企業の調達プロセスを自動化するためのプラットフォームを提供するLioは、アンドリーセン・ホロウィッツをはじめとする投資家から約3000万ドル(約46億5000万円)の資金を調達したと発表しました。今回の資金調達には、SVエンジェルスやハリー・ステビングス、Yコンビネーターも参加しており、これまでに調達した資金は合計で約3300万ドル(約51億1500万円)に上ります。
Lioの共同創業者であるウラジミール・カイル氏は、企業の調達プロセスがしばしばボトルネックとなることを経験してきました。カイル氏は、企業内での勤務経験や自らのスタートアップを立ち上げた際に、この問題に直面しました。LioはAIエージェントを活用した自動化プラットフォームを開発し、断片的なプロセスを効率化することを目指しています。
調達プロセスは企業の支出の中心にあり、原材料から専門サービスまで様々なものを購入します。各購入注文は、ERPソフトウェアの使用、契約管理システムの確認、サプライヤーデータベースの検索、コンプライアンスチェック、予算の照合、メールの確認など、多くの手順を必要とします。

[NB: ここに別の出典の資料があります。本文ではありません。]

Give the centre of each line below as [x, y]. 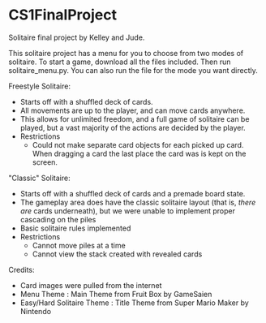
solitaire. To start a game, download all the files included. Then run [120, 62]
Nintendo [35, 311]
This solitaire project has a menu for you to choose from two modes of [126, 53]
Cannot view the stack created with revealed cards [117, 254]
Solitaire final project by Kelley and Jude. [77, 37]
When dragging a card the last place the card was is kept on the [139, 153]
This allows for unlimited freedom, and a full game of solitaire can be [135, 118]
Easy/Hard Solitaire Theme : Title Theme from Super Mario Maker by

カイル氏によると、現代の電子調達ソフトウェアを利用しても、多くの作業は手作業で行われているということです。企業は大規模な内部チームを構築するか、外部に業務を委託する必要があり、これは時間とコストがかかるプロセスです。このような課題に対し、LioはAIエージェントを活用して調達プロセスを完全に自動化する方針です。
LioのAIエージェントは、企業システムの上で文書を読み、サプライヤーを評価し、条件を交渉し、取引を完了することができます。これにより、以前は数週間かかっていたプロセスが数分で完了するということです。Lioはすでに多くの企業の調達業務を支援しており、あるグローバルメーカーでは、外部委託していた調達業務の75%を6か月以内に自動化することができたとしています。
Lioは、AIの力を借りて企業向けソフトウェアの運用を根本的に変える企業の一つです。カイル氏は、Lioの競合として、SAPアリバやオラクルなどの従来の調達ソフトウェアベンダー、ビジネスプロセスアウトソーシング(BPO)プロバイダー、調達業務を支援するコンサルティング会社を挙げています。
カイル氏は、将来的には調達をバックオフィス業務から企業のパフォーマンスを向上させる強力な手段に変えることができると考えています。